→ Work to be completed:
The copy you give must match the lines from the top of the data through the line containing "A menudo es" exactly, and it must hold no pictures.

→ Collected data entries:
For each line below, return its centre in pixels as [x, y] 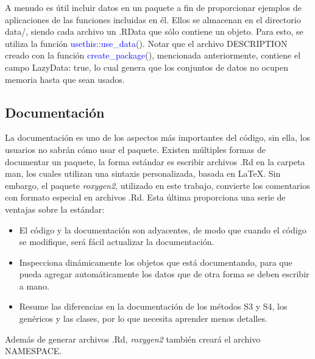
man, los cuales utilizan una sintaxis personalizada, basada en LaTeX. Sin [143, 173]
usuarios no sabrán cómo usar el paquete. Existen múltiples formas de [135, 149]
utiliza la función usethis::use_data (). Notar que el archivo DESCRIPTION [146, 43]
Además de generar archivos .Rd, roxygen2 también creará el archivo [133, 339]
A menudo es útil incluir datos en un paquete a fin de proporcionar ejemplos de [153, 7]
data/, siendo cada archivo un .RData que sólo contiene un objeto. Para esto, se [154, 31]
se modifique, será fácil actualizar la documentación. [117, 242]
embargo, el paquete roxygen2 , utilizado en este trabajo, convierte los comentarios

→ Output of the exercise:
For each line below, return its centre in pixels as [x, y] 
man, los cuales utilizan una sintaxis personalizada, basada en LaTeX. Sin [143, 173]
usuarios no sabrán cómo usar el paquete. Existen múltiples formas de [135, 149]
utiliza la función usethis::use_data (). Notar que el archivo DESCRIPTION [146, 43]
Además de generar archivos .Rd, roxygen2 también creará el archivo [133, 339]
A menudo es útil incluir datos en un paquete a fin de proporcionar ejemplos de [153, 7]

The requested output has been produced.